College students with Saipan roots volunteer at Karidat


Lena Catherine Fox, right, and Maryam Abidi, left, pose for a photo with Karidat executive director Lauri B. Ogumoro at the organization’s office.
(Thomas Manglona II)

Lena Catherine Fox and Maryam Abidi don’t remember much about their childhood on Saipan. Both of their parents worked as professionals on the island in the 1990s. The two college students are volunteering at Karidat for the summer and learning more about their Saipan roots.

Fox, 21, is a rising senior at Pomona College studying sociology in California, while Abidi, 20, attends Ohio State University double-majoring in strategic communication and women studies with a minor in human rights.

Fox, who was born on Saipan, left the island when she was just 3 years old and moved to Hawaii with her parents, Beth and Andrew Fox, who are both pediatricians. Her return to the CNMI was made possible through an independent research grant from her college.

“I don’t remember anything about Saipan and I thought it would be nice to go back and learn more,” she said. “I have this great opportunity and my school helped me get here.”
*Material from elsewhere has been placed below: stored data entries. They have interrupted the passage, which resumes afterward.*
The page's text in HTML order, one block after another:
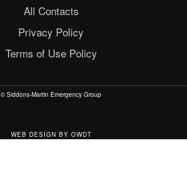
All Contacts
Privacy Policy
Terms of Use Policy
© Siddons-Martin Emergency Group
WEB DESIGN BY OWDT
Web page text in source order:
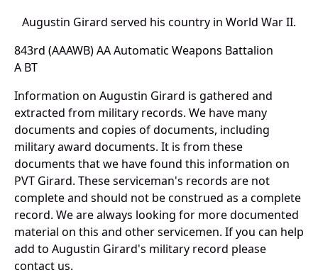
Augustin Girard served his country in World War II.
843rd (AAAWB) AA Automatic Weapons Battalion
A BT
Information on Augustin Girard is gathered and
extracted from military records. We have many
documents and copies of documents, including
military award documents. It is from these
documents that we have found this information on
PVT Girard. These serviceman's records are not
complete and should not be construed as a complete
record. We are always looking for more documented
material on this and other servicemen. If you can help
add to Augustin Girard's military record please
contact us.
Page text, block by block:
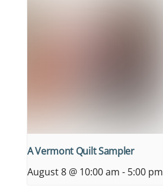
A Vermont Quilt Sampler
August 8 @ 10:00 am - 5:00 pm
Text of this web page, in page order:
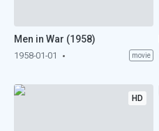
Men in War (1958)
1958-01-01 movie
HD
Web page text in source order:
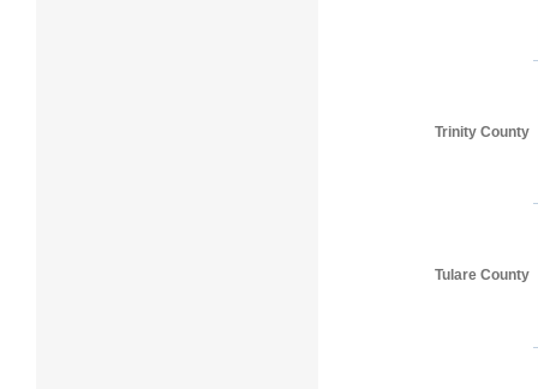
Trinity County
Tulare County
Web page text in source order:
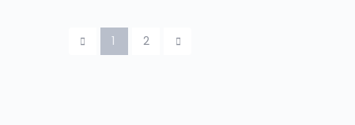
1 2

Fox’s research focuses on compiling data on homelessness on Saipan, which she says is especially prevalent in the aftermath of last year’s typhoon.
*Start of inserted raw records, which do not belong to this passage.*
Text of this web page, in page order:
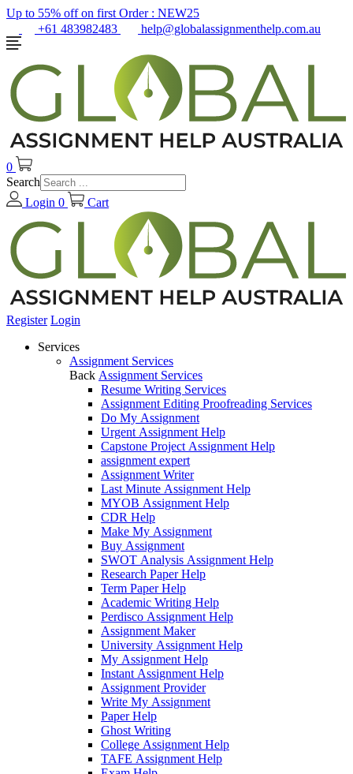
Up to 55% off on first Order : NEW25
+61 483982483
help@globalassignmenthelp.com.au
0
Search
Login 0 Cart
Register Login
Services
Assignment Services
Back Assignment Services
Resume Writing Services
Assignment Editing Proofreading Services
Do My Assignment
Urgent Assignment Help
Capstone Project Assignment Help
assignment expert
Assignment Writer
Last Minute Assignment Help
MYOB Assignment Help
CDR Help
Make My Assignment
Buy Assignment
SWOT Analysis Assignment Help
Research Paper Help
Term Paper Help
Academic Writing Help
Perdisco Assignment Help
Assignment Maker
University Assignment Help
My Assignment Help
Instant Assignment Help
Assignment Provider
Write My Assignment
Paper Help
Ghost Writing
College Assignment Help
TAFE Assignment Help

“I spent the first week looking at data and now interviewing volunteers to get experience and get a better picture of homelessness on island,” she explained.

While she initially did not know what to expect, she said that there are striking similarities between where she grew up in Hawaii and Saipan.

“I found a lot of similarities, especially with the indicators of homelessness and the immense population of people that are living without stable housing and how drugs influence that. “

For Abidi, her time on Saipan as a child is a blur too, but her parents, Syed Abidi and Farhana Habib, have told her about it many times.

Much of her time has been spent on intake for cases, coordinating translations, and administrative work regarding human trafficking.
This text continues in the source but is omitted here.